> **Material for the task**
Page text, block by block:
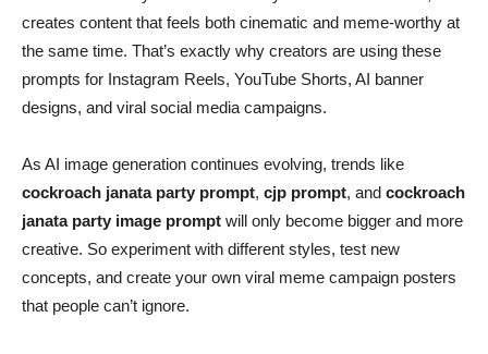
creates content that feels both cinematic and meme-worthy at
the same time. That’s exactly why creators are using these
prompts for Instagram Reels, YouTube Shorts, AI banner
designs, and viral social media campaigns.
As AI image generation continues evolving, trends like
cockroach janata party prompt, cjp prompt, and cockroach
janata party image prompt will only become bigger and more
creative. So experiment with different styles, test new
concepts, and create your own viral meme campaign posters
that people can’t ignore.

> **Exercise goal**
Return the lines above that include the string "meme".

> **Solution for this problem**
creates content that feels both cinematic and meme-worthy at
concepts, and create your own viral meme campaign posters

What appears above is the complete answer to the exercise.